O tempo me intriga, como tantas coisas,
desde quando eu tinha uns 5 anos. Quando esta coluna for publicada, mais ou
menos por aqueles dias, estarei fazendo 70. Primeiro, há meses, pensei numa
grande festa, eu que sou avessa a badalações e gosto de grupos bem pequenos.
Mas pensei, bem, 70 vale a pena! Aos poucos fui percebendo que hoje em dia
fazer 70 anos é uma banalidade. Vou reunir filhos e pouquíssimos amigos e fazer
aquela festona nos 80. Ou 90.
Pois se minhas avós eram damas idosas aos 50,
sempre de livro na mão lendo na poltrona junto à janela, com vestidos
discretíssimos, pretos de florzinha branca (ou, em horas mais festivas,
minúsculas flores ou bolinhas coloridas), hoje aos 70 estamos fazendo projetos,
viajando (pode ser simplesmente à cidade vizinha para visitar uma amiga), indo
ao teatro e ao cinema, indo a restaurante (pode ser o de quilo, ali na
esquina), eventualmente namorando ou casando de novo. Ou dando risada à toa com
os netos, e fazendo uma excursão com os filhos. Tudo isso sem esquecer a
universidade, ou aprender a ler, ou visitar pela primeira vez uma galeria de
arte, ou comer sorvete na calçada batendo papo com alguma nova amiga.
Outro dia minha neta de quase 10 anos
me disse: "Você é a pessoa mais divertida que conheço, é a única avó do
mundo que sai para comprar mamão e volta com um buldogue". Era verdade. Se
sou tão divertida não sei, mas gosto que me vejam não como a chata que se
queixa, reclama e cobra, mas como aquela que de verdade vai comprar a fruta de
que o marido mais gosta, anda com vontade de ter de novo um cachorro e entra na
loja quase ao lado do mercado.

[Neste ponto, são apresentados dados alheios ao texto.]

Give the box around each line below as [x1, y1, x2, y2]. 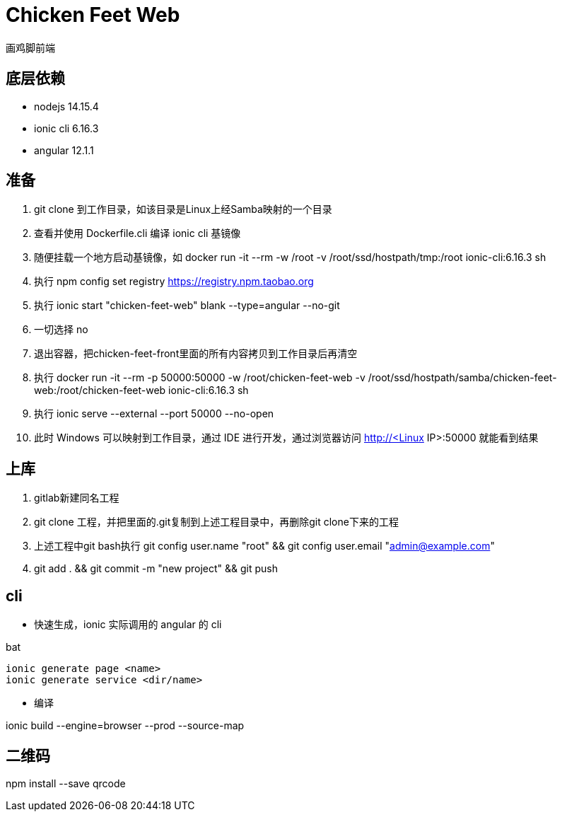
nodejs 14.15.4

Por um acaso singular, pois não são cachorros
muito comuns, ali há um filhotinho de buldogue inglês que voltou comigo para casa
em lugar da fruta. Foi batizada de Emily e virou mais uma alegria.
E por que não? Por que a passagem do
tempo deveria nos tornar mais rígidas, mais chatas, mais queixosas, mais
intolerantes, espantalhos dos afetos e da alegria? "Why be normal?",
dizia o adesivo que amigos meus mandaram fazer há muitos anos para colocarmos
em nossos carros só pela diversão, pois no fundo não queria dizer nada além
disso: em nossas vidas atribuladas, cheias de compromissos, trabalho, pouco
dinheiro, cada um com seus ônus e bônus, a gente podia cometer essa
transgressão tão inocente e engraçada, de ter aquele adesivo no carro.
Não precisamos ser tão incrivelmente
sérios, cobrar tanto de nós, dos outros e da vida, críticos o tempo todo, vendo
só o lado mais feio do mundo. Das pessoas. Da própria família. Dos amigos. Se
formos os eternos acusadores, acabaremos com um gosto amargo na boca: o amargor
de nossas próprias palavras e sentimentos. Se não soubermos rir, se tivermos
desaprendido como dar uma boa risada, ficaremos com a cara hirta das máscaras
das cirurgias exageradas, dos remendos e intervenções para manter ou recuperar
a "beleza". A alma tem suas dores, e para se curar necessita de
projetos e afetos. Precisa acreditar em alguma coisa.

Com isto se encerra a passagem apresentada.